Task to complete =>
Word for word, set down the entries below.

(Stored data entries)

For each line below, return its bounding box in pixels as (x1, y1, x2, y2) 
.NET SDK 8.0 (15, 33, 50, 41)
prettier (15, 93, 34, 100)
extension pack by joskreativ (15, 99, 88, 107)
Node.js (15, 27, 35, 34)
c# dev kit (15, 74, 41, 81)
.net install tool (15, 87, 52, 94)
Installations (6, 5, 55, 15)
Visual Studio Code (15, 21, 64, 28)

Reply =>
For each line below, return its bounding box in pixels as (x1, y1, x2, y2) 
.NET SDK 8.0 (15, 33, 50, 41)
prettier (15, 93, 34, 100)
extension pack by joskreativ (15, 99, 88, 107)
Node.js (15, 27, 35, 34)
c# dev kit (15, 74, 41, 81)
.net install tool (15, 87, 52, 94)
Installations (6, 5, 55, 15)
Visual Studio Code (15, 21, 64, 28)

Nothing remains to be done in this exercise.